---------- GIVEN DATA ----------
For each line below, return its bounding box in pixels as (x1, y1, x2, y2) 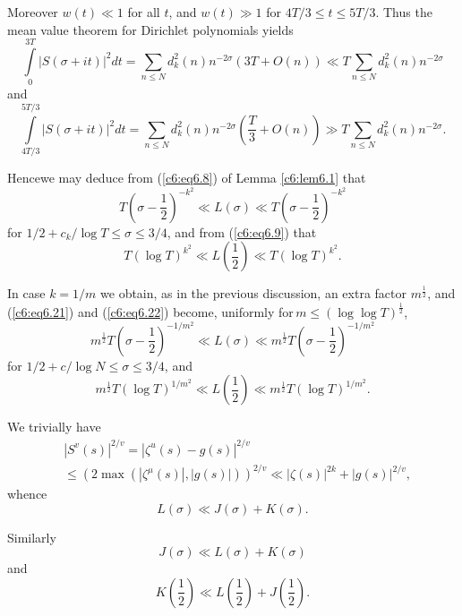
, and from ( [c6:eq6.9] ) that (167, 222, 317, 241)
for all (127, 3, 160, 21)
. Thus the (375, 3, 432, 21)
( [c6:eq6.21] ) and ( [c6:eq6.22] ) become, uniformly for (7, 303, 294, 321)
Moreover (7, 3, 58, 21)
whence (7, 484, 47, 503)
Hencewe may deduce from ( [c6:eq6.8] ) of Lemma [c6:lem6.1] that (7, 168, 366, 187)
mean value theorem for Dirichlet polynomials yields (7, 20, 294, 38)
----------
• [TRY IT] The listing above needs to be output again exactly. Don't include the pictures.

• [RESULT]
For each line below, return its bounding box in pixels as (x1, y1, x2, y2) 
, and from ( [c6:eq6.9] ) that (167, 222, 317, 241)
for all (127, 3, 160, 21)
. Thus the (375, 3, 432, 21)
( [c6:eq6.21] ) and ( [c6:eq6.22] ) become, uniformly for (7, 303, 294, 321)
Moreover (7, 3, 58, 21)
whence (7, 484, 47, 503)
Hencewe may deduce from ( [c6:eq6.8] ) of Lemma [c6:lem6.1] that (7, 168, 366, 187)
mean value theorem for Dirichlet polynomials yields (7, 20, 294, 38)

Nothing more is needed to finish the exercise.